Zu Abschnitt VI – Finanzierung

Schulgeldfreiheit und eine Ausbildungsvergütung sind sinnvoll, wenn sie für alle Auszubildenden gleichermaßen erfolgen.

Eine Finanzierung der Ausbildung darf dabei aber nicht allein zu Lasten der Versichertengemeinschaft geschehen. Einer generellen Verschiebung der fachschulischen Ausbildung in die Strukturen der Krankenhausfinanzierung steht der DBSV kritisch gegenüber. Stattdessen sollten die Aufwendungen einer Schulgeldbefreiung und von Ausbildungsvergütungen aus Steuermitteln finanziert werden.

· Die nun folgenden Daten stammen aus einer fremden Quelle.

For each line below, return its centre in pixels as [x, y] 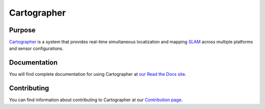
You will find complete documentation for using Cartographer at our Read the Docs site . [98, 74]
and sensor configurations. [36, 48]
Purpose [22, 30]
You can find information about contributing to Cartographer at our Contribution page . [96, 100]

Bei der Einführung von Schulgeldfreiheit und ggf. Ausbildungsvergütungen ist in jedem Fall sicherzustellen, dass die fachgerechte blinden- und sehbehindertenspezifische Ausbildung, die bislang an besonderen Einrichtungen erfolgt und dort unter Einbindung von Auszubildenden ohne Behinderungen weitgehend inklusiv organisiert wird, erhalten bleibt. Wie bislang schon, muss es also auch künftig möglich sein, dass die Berufsförderungswerke inklusive Ausbildungsgänge anbieten können. Bei einer Schulgeldfreiheit und der Zahlung von Ausbildungsvergütungen müssen die entstehenden Aufwendungen für die Unterrichtung der Teilnehmenden ohne Behinderung damit unabhängig vom Lernort (also auch bei einer Ausbildung in einer inklusiven Lerngruppe z. B. eines Berufsförderungswerkes) von der öffentlichen Hand getragen werden.